## ACTIVITY
Scan the entries below. Report each line where the string "help" occurs.

## PROVIDED MATERIAL
- - -
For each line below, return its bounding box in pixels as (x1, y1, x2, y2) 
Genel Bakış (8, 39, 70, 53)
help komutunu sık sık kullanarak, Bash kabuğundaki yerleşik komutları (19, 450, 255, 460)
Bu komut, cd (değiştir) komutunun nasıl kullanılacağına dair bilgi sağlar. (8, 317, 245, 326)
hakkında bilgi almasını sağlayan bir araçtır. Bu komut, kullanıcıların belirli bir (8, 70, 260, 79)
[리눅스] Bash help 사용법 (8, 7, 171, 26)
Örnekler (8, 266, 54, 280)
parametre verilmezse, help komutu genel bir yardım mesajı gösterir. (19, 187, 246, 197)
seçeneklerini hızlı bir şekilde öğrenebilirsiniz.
- - -
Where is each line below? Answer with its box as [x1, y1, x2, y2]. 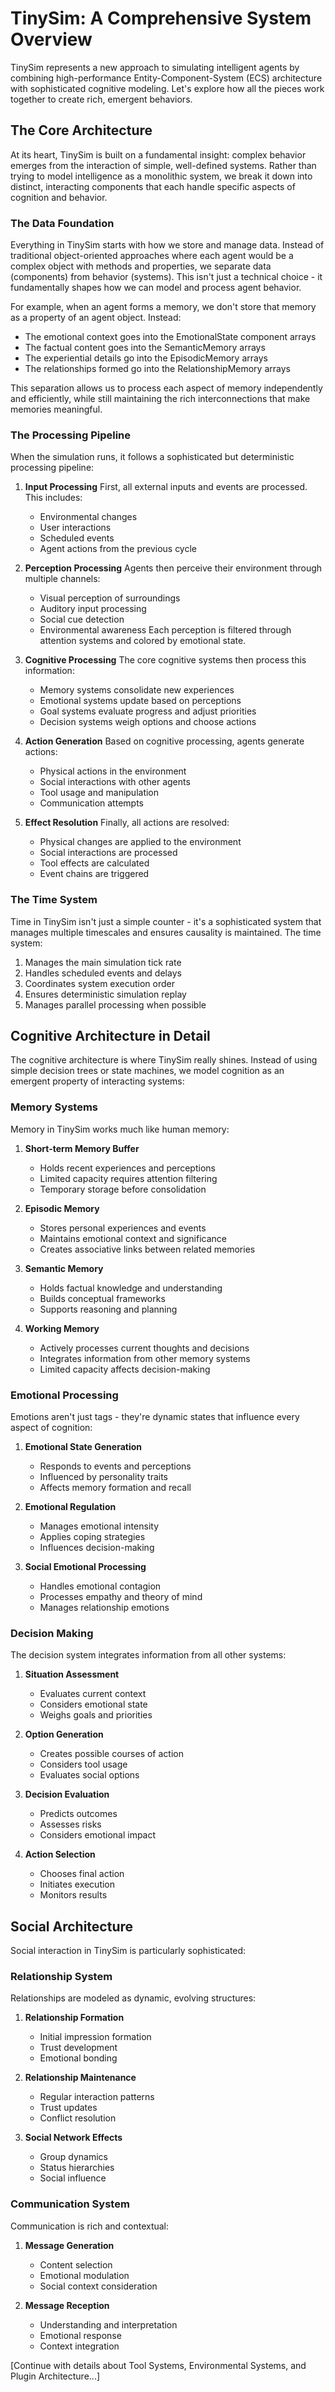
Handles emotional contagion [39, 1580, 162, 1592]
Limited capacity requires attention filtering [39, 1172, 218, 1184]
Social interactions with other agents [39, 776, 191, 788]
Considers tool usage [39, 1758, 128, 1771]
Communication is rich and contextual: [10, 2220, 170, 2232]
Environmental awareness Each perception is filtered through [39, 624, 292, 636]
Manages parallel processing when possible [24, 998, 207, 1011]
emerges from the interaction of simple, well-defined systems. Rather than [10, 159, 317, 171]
- - -
## EXERCISE ANSWER
help komutunu sık sık kullanarak, Bash kabuğundaki yerleşik komutları (19, 450, 255, 460)
[리눅스] Bash help 사용법 (8, 7, 171, 26)
parametre verilmezse, help komutu genel bir yardım mesajı gösterir. (19, 187, 246, 197)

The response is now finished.